# THE PROBLEM
From the listing below, copy each line that holds "highest".

====== EXERCISE INPUT ======

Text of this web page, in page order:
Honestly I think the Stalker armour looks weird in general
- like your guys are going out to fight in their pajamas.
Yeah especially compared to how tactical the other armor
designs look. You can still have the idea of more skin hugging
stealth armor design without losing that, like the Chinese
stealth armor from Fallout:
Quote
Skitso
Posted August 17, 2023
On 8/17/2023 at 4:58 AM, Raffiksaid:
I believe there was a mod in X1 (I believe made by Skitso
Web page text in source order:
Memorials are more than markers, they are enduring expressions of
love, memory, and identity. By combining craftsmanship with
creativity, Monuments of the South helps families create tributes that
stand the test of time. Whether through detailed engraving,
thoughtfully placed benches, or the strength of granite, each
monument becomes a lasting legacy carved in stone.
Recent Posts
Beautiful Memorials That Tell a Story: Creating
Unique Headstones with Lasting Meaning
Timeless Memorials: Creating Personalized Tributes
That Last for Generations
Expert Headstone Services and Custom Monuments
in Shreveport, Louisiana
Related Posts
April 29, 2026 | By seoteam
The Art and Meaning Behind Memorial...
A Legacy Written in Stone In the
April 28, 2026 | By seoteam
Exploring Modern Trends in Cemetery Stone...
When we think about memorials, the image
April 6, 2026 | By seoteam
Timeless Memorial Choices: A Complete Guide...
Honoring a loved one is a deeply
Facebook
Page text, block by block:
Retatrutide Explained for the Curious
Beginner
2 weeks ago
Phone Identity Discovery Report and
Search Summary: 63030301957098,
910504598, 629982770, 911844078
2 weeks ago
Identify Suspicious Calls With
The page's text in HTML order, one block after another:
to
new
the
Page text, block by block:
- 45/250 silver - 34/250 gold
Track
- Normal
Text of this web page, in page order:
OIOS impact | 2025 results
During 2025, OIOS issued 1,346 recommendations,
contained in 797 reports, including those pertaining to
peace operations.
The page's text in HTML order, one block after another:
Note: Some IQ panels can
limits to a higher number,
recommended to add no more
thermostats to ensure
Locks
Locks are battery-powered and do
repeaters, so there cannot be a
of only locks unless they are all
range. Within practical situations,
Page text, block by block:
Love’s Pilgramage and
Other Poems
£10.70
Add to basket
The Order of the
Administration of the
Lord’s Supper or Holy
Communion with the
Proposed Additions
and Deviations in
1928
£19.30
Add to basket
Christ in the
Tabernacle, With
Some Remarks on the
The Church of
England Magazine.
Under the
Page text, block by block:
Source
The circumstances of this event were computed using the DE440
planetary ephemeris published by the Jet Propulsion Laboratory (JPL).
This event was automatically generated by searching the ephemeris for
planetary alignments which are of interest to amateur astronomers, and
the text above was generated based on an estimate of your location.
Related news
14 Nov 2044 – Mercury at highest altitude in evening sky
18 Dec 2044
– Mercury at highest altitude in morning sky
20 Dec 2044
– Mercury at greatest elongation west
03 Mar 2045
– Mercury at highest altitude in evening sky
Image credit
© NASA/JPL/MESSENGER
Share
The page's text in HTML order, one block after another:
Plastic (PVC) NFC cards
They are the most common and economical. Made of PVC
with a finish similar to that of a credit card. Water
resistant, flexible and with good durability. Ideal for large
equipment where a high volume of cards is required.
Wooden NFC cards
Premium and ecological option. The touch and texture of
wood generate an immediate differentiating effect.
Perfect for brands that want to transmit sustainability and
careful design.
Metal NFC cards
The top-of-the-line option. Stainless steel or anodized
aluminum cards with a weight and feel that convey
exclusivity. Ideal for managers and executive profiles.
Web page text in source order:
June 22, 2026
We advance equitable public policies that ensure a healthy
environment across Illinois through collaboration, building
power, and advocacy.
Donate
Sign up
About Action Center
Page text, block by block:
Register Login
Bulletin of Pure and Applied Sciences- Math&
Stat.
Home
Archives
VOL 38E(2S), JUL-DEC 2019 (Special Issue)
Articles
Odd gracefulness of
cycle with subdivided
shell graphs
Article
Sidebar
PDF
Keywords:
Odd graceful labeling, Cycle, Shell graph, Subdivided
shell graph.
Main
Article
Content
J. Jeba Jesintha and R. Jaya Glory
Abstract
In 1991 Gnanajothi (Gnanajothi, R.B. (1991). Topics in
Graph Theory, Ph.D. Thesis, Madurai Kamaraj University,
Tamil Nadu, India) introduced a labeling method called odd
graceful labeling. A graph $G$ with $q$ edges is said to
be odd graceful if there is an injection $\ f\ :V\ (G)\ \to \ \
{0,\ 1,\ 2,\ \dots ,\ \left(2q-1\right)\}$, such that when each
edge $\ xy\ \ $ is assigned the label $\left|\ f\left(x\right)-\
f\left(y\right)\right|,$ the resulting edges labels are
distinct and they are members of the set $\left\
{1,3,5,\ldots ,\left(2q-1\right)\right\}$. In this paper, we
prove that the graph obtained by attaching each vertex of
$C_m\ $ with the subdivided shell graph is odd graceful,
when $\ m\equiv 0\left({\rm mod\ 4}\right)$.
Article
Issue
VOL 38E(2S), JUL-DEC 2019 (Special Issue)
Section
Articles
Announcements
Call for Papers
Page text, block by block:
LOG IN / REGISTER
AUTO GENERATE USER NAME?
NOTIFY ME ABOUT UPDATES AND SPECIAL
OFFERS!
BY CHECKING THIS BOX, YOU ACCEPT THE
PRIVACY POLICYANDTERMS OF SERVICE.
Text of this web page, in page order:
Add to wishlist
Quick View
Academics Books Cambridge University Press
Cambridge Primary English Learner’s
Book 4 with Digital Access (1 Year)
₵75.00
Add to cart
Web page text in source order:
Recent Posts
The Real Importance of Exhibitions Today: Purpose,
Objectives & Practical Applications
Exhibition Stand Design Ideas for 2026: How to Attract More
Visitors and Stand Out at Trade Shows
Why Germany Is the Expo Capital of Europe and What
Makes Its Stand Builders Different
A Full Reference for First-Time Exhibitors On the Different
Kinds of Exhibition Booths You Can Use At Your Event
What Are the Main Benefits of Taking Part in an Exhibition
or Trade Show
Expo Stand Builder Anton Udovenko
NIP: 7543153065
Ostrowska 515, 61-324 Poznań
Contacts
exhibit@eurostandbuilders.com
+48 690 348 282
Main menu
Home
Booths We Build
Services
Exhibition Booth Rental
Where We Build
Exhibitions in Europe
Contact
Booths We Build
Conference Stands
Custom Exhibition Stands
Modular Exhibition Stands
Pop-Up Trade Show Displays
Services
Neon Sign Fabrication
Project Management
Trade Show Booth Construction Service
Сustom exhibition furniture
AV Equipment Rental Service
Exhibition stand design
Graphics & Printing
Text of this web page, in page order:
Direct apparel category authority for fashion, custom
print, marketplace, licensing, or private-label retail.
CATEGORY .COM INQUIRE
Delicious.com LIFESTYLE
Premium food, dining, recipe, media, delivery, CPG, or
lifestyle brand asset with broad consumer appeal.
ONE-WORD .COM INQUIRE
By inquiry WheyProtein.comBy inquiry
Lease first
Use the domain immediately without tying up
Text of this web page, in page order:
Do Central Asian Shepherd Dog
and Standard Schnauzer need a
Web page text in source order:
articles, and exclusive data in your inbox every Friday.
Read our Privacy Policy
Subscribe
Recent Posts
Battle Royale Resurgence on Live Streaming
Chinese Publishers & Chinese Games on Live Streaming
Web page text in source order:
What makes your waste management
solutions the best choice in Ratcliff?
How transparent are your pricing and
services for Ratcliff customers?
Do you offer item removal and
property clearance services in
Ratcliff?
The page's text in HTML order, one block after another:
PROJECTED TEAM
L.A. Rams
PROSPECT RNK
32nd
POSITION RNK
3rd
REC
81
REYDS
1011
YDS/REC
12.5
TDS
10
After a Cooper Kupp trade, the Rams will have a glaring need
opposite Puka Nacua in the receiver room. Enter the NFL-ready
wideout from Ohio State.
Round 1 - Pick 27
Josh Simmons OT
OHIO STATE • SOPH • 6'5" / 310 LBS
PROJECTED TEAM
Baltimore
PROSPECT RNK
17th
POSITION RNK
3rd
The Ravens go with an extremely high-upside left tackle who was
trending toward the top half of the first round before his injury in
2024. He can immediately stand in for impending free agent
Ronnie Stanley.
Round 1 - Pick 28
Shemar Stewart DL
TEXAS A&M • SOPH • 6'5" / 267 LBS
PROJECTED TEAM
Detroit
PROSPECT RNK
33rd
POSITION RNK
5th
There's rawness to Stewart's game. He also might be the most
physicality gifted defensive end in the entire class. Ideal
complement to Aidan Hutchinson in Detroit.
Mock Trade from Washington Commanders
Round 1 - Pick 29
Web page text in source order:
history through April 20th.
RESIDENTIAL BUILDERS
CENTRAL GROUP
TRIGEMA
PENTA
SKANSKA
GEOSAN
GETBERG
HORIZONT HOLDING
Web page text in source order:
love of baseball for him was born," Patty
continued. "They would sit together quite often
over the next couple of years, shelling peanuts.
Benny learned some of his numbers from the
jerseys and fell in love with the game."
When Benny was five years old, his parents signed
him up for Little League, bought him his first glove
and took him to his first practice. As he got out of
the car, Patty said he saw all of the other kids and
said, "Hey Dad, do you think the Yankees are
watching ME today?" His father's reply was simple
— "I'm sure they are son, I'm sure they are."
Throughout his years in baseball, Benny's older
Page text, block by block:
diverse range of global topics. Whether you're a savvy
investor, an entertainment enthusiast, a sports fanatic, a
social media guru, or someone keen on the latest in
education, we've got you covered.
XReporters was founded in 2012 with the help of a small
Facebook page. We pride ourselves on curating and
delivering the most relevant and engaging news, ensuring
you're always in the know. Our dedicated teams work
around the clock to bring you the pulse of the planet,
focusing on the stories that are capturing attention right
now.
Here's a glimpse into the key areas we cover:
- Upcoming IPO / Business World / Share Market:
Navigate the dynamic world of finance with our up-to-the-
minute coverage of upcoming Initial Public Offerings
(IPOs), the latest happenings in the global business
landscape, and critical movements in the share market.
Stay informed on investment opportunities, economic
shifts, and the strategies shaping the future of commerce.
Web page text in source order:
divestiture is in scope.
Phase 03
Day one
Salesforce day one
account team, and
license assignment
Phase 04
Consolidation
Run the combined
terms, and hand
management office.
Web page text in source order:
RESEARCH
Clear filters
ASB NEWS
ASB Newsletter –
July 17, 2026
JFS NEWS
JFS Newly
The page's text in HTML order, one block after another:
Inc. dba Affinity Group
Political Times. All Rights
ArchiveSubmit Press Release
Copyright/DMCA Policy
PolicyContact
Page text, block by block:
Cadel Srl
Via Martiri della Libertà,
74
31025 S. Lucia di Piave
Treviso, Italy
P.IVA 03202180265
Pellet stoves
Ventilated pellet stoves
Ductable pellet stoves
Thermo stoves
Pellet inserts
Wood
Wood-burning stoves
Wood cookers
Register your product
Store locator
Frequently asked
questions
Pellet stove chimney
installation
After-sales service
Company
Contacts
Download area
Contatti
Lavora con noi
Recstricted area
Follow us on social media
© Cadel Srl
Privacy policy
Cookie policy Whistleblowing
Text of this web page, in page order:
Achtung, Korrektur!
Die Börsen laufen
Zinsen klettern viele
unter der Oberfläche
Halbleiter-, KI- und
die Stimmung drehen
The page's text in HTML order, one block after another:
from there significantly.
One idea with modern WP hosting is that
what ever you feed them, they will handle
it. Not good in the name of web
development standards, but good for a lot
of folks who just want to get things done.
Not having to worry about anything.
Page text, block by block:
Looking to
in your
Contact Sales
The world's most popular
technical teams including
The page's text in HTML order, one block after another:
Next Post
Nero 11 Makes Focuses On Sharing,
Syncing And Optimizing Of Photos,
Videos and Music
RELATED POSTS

======

# WRITTEN SOLUTION
14 Nov 2044 – Mercury at highest altitude in evening sky
– Mercury at highest altitude in morning sky
– Mercury at highest altitude in evening sky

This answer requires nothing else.